Em nações livres as conquistas mostram-se
mais latentes e concretas. Noutro polo, ideologias, especialmente as religiões em nome de um
deus-pessoal, continuam a submetê-las a
uma existência vexatória e submissa ao extremo. E ninguém gostaria de viver
e permanecer num casulo se fosse capaz de conhecer o mundo como ele é e as oportunidades que ele nos proporciona. São
as radicais barreiras culturais, verdadeiros
paredões ideológicos que ainda aprisionam milhões de mulheres nos dias
atuais. Caso sejam indagadas elas
afirmarão que são felizes assim; ou por medo de reprimendas terrena ou
celestial ou por ignorância da existência
do mundo e de si mesmas.
E quando falamos em vetores, desde o século passado os concursos de
beleza têm, de maneira explícita ou inconscientemente, valorizado o discurso e os sacrifícios das precursoras da mulher livre. A exposição dessas jovens mulheres são para muitos, uma afronta, por isso a importância de se manter uma visão moderna. Foi à partir deles (sacrifícios) que as mulheres, em
muitas nações foram consideradas “sujeito de direito”, especialmente os
direitos humanos.
Lembremos que uma ramificação nesse amplo
emaranhado dos direitos
humanos está os direitos à
integridade e a autonomia dos corpos. Dos corpos, repita-se. Essa autonomia
predispõe algo mais amplo, a liberdade,
no Brasil um direito fundamental, constitucional e pétreo.
Os donatários
do Miss World dispõem de toda liberdade
para progredir ou retroceder; implementar ou enxugar sua forma avaliativa, mas,
suprimir, extinguir a etapa “biquíni” do
certame por considerá-la desrespeitosa ou lesiva à imagem das mulheres é um ato inconsequente, retrógrado e
autoritário. Lembremos da autonomia.
Novamente se está cerceando o direito
das mulheres sobre o próprio corpo, corpo este que cabe a cada uma decidir se mostra ou esconde.

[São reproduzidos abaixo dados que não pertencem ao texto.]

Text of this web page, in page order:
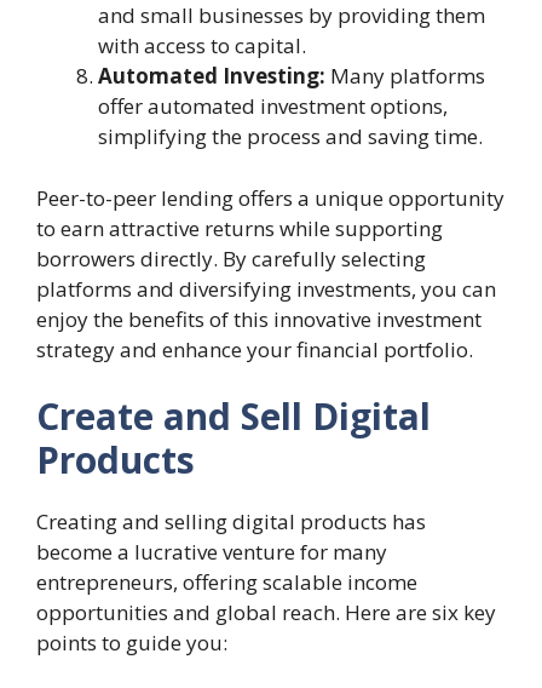
and small businesses by providing them
with access to capital.
Automated Investing: Many platforms
offer automated investment options,
simplifying the process and saving time.
Peer-to-peer lending offers a unique opportunity
to earn attractive returns while supporting
borrowers directly. By carefully selecting
platforms and diversifying investments, you can
enjoy the benefits of this innovative investment
strategy and enhance your financial portfolio.
Create and Sell Digital
Products
Creating and selling digital products has
become a lucrative venture for many
entrepreneurs, offering scalable income
opportunities and global reach. Here are six key
points to guide you:
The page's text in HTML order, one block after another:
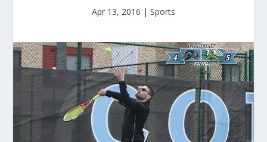
Apr 13, 2016 | Sports
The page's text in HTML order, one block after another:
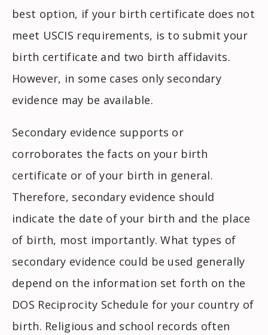
best option, if your birth certificate does not
meet USCIS requirements, is to submit your
birth certificate and two birth affidavits.
However, in some cases only secondary
evidence may be available.
Secondary evidence supports or
corroborates the facts on your birth
certificate or of your birth in general.
Therefore, secondary evidence should
indicate the date of your birth and the place
of birth, most importantly. What types of
secondary evidence could be used generally
depend on the information set forth on the
DOS Reciprocity Schedule for your country of
birth. Religious and school records often
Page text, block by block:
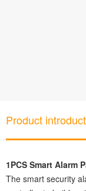
Product
1PCS Smart Alarm
The smart security
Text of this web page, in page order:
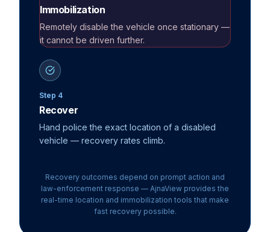
Immobilization
Remotely disable the vehicle once stationary —
it cannot be driven further.
Step 4
Recover
Hand police the exact location of a disabled
vehicle — recovery rates climb.
Recovery outcomes depend on prompt action and
law-enforcement response — AjnaView provides the
real-time location and immobilization tools that make
fast recovery possible.
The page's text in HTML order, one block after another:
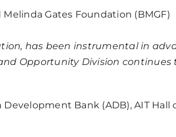
Gates Foundation (BMGF)
has been instrumental in
Opportunity Division
Bank (ADB), AIT
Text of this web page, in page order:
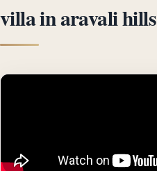
villa in aravali hills
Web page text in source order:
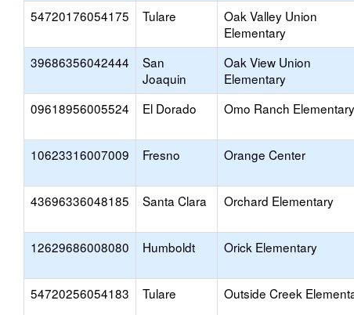
54720176054175 Tulare
Oak Valley Union
Elementary
39686356042444
San
Joaquin
Oak View Union
Elementary
09618956005524 El Dorado Omo Ranch Elementary
10623316007009 Fresno Orange Center
43696336048185 Santa Clara Orchard Elementary
12629686008080 Humboldt Orick Elementary
54720256054183 Tulare Outside Creek
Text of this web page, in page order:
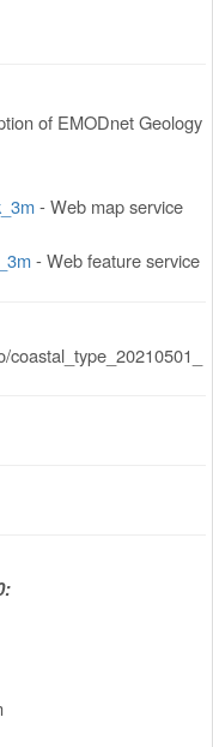
of EMODnet Geology
- Web map service
- Web feature service
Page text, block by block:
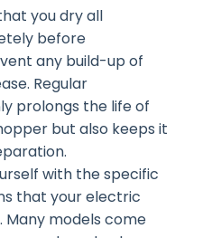
you dry all
before
any build-up of
Regular
prolongs the life of
but also keeps it
with the specific
that your electric
models come
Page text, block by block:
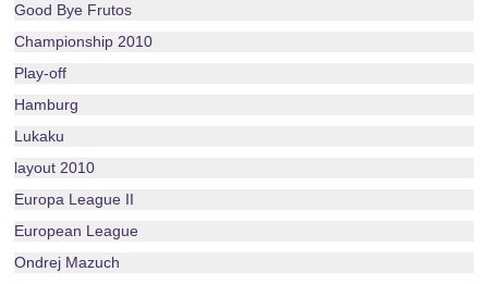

A beleza para ter propósito precisa, antes de tudo, ser livre e envolta pelo respeito. É inconcebível
a ideia de que um desfile em traje de
banho desqualifica ou desrespeita uma mulher. O que assim o faz é entubá-las,
escondê-las em mantos, panos e capas e
mantê-las como bichos-de-estimação.
Em outras palavras, o MW fere o direito das mulheres e endossa o ato, ao curvar-se à prática doentia e radical das sociedades dominadas pela
truculência que ainda hoje aprisionam
seus homens e, principalmente, suas mulheres dentro de si mesmos.